╭─ RECORDS FOR THE EXERCISE

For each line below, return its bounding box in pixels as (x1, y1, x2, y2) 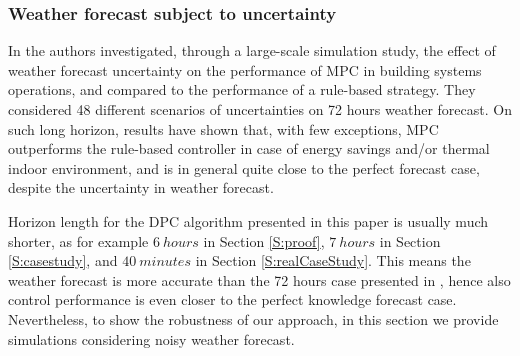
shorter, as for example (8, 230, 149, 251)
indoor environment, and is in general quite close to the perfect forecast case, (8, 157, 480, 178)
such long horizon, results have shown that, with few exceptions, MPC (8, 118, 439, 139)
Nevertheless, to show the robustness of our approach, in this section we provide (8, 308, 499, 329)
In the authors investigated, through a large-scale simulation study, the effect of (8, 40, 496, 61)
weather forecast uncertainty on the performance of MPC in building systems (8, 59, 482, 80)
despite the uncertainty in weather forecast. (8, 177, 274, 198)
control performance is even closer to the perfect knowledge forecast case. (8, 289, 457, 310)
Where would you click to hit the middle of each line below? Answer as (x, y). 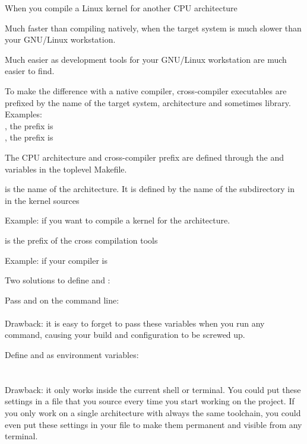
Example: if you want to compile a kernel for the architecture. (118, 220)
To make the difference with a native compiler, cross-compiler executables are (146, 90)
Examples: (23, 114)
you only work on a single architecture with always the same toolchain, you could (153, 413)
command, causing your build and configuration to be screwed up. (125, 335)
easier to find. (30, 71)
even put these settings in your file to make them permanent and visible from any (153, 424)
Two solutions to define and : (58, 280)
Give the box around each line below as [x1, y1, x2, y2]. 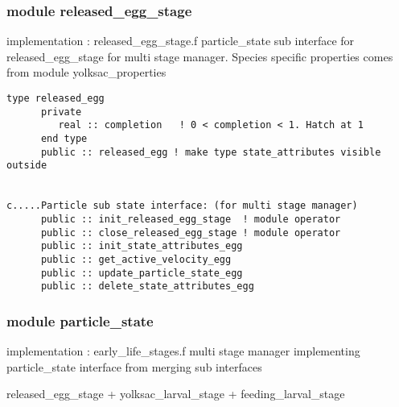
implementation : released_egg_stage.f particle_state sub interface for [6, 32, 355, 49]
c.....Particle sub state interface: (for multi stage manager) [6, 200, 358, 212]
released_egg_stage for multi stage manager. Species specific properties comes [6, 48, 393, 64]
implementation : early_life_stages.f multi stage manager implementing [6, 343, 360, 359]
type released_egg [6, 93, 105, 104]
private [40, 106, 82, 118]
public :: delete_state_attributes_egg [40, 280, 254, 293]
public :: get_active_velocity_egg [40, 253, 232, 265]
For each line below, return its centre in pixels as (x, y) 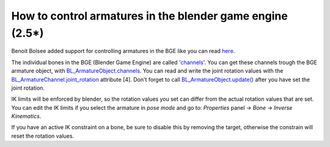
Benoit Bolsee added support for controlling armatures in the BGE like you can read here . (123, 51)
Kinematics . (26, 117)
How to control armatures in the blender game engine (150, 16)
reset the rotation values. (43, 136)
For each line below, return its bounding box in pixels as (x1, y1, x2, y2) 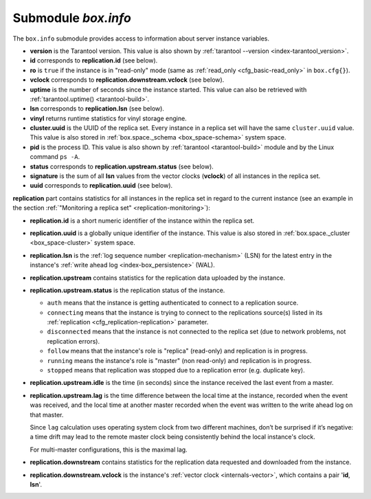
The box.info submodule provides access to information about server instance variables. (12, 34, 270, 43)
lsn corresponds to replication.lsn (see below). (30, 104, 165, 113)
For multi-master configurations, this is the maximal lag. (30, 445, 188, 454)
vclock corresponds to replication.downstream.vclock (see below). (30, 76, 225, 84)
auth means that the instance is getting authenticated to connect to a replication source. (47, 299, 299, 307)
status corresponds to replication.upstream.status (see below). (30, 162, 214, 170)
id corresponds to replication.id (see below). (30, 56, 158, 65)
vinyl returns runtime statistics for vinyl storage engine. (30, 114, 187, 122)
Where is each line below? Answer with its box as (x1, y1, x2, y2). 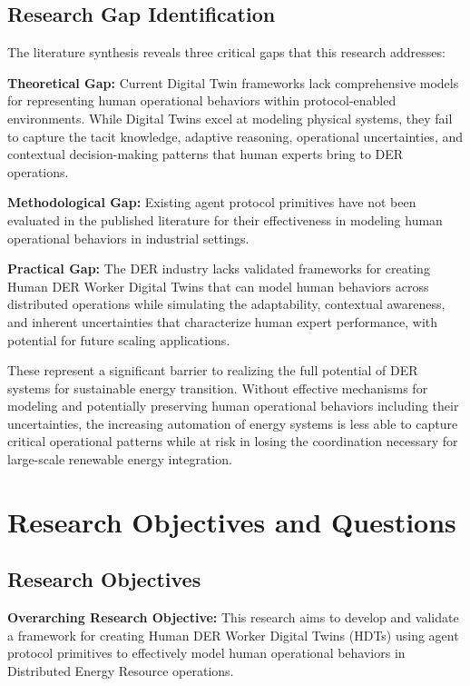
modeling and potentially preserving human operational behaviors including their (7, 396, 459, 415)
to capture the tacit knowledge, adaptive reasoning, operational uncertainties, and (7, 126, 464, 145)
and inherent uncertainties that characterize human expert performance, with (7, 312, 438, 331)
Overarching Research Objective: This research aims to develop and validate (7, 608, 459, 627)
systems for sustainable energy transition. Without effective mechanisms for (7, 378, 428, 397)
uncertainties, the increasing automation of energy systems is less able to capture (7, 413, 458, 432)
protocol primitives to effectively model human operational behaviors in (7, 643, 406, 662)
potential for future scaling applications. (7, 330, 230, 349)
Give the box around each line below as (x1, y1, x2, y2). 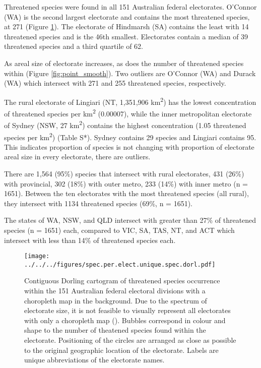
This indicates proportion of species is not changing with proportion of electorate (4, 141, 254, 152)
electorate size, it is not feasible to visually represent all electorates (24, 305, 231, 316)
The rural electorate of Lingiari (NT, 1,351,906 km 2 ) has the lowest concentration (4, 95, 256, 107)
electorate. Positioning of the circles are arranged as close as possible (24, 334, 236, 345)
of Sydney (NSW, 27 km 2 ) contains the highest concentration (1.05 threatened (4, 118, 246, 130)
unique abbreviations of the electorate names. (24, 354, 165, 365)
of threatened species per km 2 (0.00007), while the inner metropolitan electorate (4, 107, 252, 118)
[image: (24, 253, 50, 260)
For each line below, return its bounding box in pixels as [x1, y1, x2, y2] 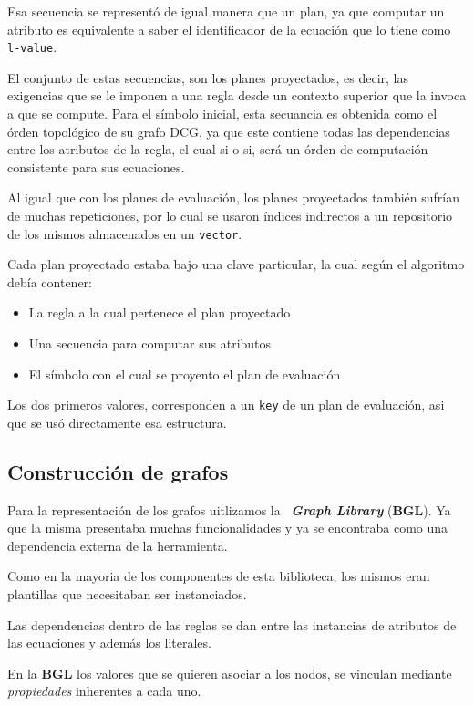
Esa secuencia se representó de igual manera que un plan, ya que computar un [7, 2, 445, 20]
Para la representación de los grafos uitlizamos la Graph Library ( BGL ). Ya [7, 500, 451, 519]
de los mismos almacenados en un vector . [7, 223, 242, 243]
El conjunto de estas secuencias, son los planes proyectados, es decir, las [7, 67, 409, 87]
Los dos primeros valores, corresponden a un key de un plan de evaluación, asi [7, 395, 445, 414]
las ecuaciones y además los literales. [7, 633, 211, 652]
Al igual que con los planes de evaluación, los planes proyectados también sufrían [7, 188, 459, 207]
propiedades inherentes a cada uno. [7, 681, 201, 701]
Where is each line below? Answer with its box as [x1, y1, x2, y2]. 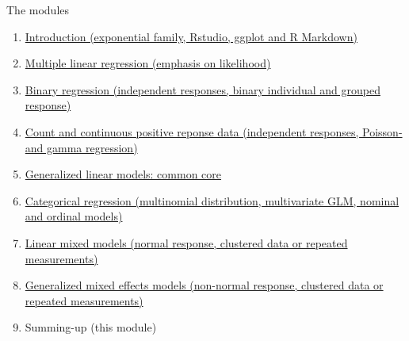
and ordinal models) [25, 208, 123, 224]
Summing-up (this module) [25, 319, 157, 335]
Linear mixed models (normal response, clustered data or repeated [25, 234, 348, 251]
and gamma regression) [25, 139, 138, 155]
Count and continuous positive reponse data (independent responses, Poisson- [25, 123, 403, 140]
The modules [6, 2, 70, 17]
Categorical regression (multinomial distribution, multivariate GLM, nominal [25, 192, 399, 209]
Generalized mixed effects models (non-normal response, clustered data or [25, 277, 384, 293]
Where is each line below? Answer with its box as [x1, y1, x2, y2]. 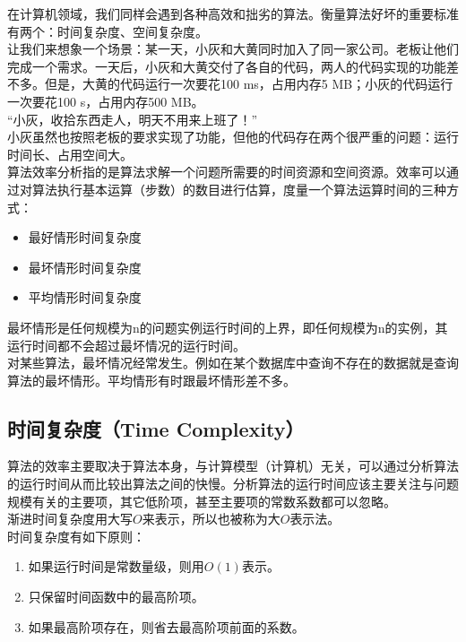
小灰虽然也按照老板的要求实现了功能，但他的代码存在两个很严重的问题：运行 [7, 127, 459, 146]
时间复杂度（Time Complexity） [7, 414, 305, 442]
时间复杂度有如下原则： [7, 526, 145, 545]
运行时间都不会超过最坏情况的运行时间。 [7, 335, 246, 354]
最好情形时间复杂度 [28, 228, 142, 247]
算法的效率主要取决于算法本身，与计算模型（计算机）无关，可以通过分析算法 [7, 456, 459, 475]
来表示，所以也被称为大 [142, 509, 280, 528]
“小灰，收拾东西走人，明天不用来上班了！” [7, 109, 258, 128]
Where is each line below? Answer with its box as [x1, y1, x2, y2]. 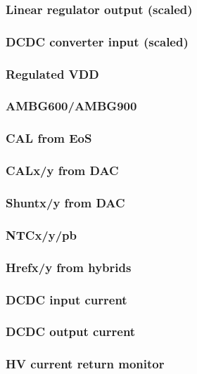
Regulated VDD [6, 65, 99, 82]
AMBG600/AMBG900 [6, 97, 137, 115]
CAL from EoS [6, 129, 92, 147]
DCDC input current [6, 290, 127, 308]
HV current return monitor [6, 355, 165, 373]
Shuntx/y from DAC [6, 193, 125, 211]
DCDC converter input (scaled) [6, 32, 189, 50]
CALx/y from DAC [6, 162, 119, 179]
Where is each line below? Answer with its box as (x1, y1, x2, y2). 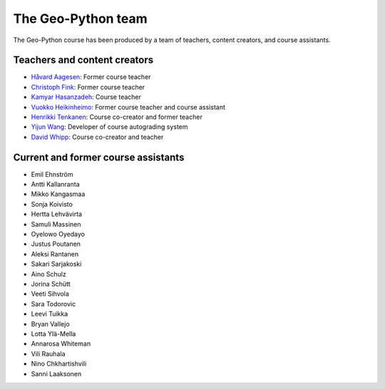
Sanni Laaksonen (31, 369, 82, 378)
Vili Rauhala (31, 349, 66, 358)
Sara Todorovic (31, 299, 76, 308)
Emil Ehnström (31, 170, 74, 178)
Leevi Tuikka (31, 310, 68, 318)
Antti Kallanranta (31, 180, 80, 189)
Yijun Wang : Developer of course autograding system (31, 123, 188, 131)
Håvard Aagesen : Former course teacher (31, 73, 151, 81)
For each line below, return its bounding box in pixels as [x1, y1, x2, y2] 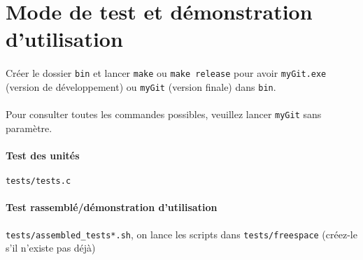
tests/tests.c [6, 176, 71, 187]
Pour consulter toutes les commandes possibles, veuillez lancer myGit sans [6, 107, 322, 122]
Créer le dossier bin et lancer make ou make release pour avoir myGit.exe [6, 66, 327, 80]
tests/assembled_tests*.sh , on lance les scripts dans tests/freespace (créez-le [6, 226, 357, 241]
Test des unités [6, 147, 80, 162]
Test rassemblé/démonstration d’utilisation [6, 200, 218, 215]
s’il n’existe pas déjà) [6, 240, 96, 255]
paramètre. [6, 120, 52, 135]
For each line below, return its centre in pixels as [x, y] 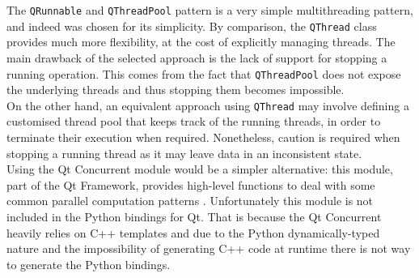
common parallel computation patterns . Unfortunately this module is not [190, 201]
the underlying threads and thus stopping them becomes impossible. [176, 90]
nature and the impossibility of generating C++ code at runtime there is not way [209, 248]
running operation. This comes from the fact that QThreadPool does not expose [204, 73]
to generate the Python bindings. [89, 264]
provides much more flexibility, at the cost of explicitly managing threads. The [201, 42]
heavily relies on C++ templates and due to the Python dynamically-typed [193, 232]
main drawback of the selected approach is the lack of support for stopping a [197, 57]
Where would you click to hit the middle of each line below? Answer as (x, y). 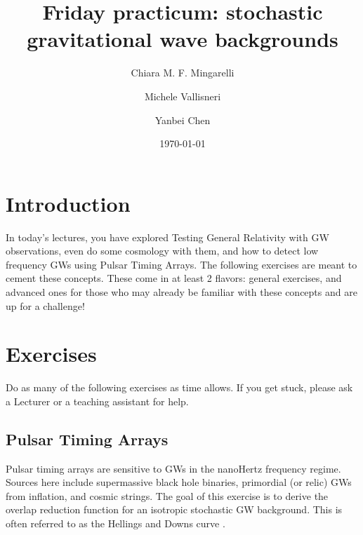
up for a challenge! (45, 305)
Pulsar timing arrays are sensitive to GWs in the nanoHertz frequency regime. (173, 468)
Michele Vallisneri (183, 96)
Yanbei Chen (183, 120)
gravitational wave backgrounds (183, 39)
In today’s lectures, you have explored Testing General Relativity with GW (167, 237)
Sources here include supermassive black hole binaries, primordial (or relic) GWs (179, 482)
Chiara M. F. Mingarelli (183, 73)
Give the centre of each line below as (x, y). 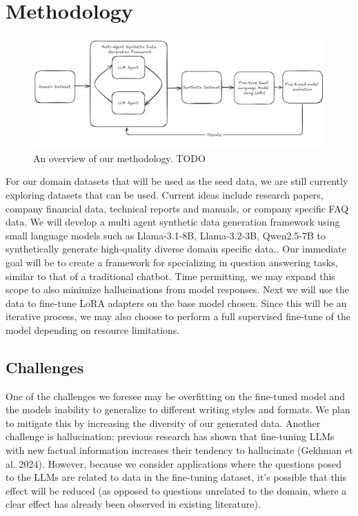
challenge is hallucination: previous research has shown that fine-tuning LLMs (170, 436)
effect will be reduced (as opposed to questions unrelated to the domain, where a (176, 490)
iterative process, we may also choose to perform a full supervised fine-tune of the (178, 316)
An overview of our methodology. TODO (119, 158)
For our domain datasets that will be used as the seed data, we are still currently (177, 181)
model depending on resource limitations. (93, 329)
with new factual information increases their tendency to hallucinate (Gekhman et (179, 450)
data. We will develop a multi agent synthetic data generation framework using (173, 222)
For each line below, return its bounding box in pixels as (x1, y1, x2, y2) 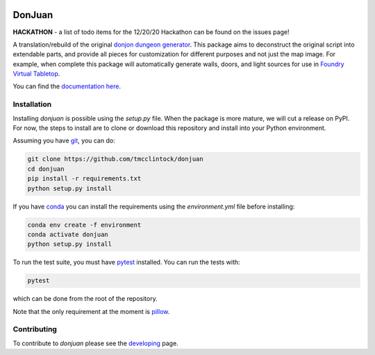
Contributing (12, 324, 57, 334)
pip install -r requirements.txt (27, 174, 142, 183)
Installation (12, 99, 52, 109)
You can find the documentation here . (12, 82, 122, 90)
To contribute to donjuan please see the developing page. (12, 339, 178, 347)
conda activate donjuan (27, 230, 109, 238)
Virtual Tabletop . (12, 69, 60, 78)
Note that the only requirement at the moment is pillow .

╰─

__WHAT YOU WILL DO__
In the data above, the stretch from the line with "below as [x1, y1, x2, y2]." through the line with "auth means that" is to be returned exactly, minus any pictures.

__PROBLEM SOLUTION__
Give the box around each line below as [x1, y1, x2, y2]. 
implementation : released_egg_stage.f particle_state sub interface for [6, 32, 355, 49]
c.....Particle sub state interface: (for multi stage manager) [6, 200, 358, 212]
released_egg_stage for multi stage manager. Species specific properties comes [6, 48, 393, 64]
implementation : early_life_stages.f multi stage manager implementing [6, 343, 360, 359]
type released_egg [6, 93, 105, 104]
private [40, 106, 82, 118]
public :: delete_state_attributes_egg [40, 280, 254, 293]
public :: get_active_velocity_egg [40, 253, 232, 265]
For each line below, return its centre in pixels as (x, y) 
Benoit Bolsee added support for controlling armatures in the BGE like you can read here . (123, 51)
Kinematics . (26, 117)
How to control armatures in the blender game engine (150, 16)
reset the rotation values. (43, 136)
For each line below, return its bounding box in pixels as (x1, y1, x2, y2) 
The box.info submodule provides access to information about server instance variables. (12, 34, 270, 43)
lsn corresponds to replication.lsn (see below). (30, 104, 165, 113)
For multi-master configurations, this is the maximal lag. (30, 445, 188, 454)
vclock corresponds to replication.downstream.vclock (see below). (30, 76, 225, 84)
auth means that the instance is getting authenticated to connect to a replication source. (47, 299, 299, 307)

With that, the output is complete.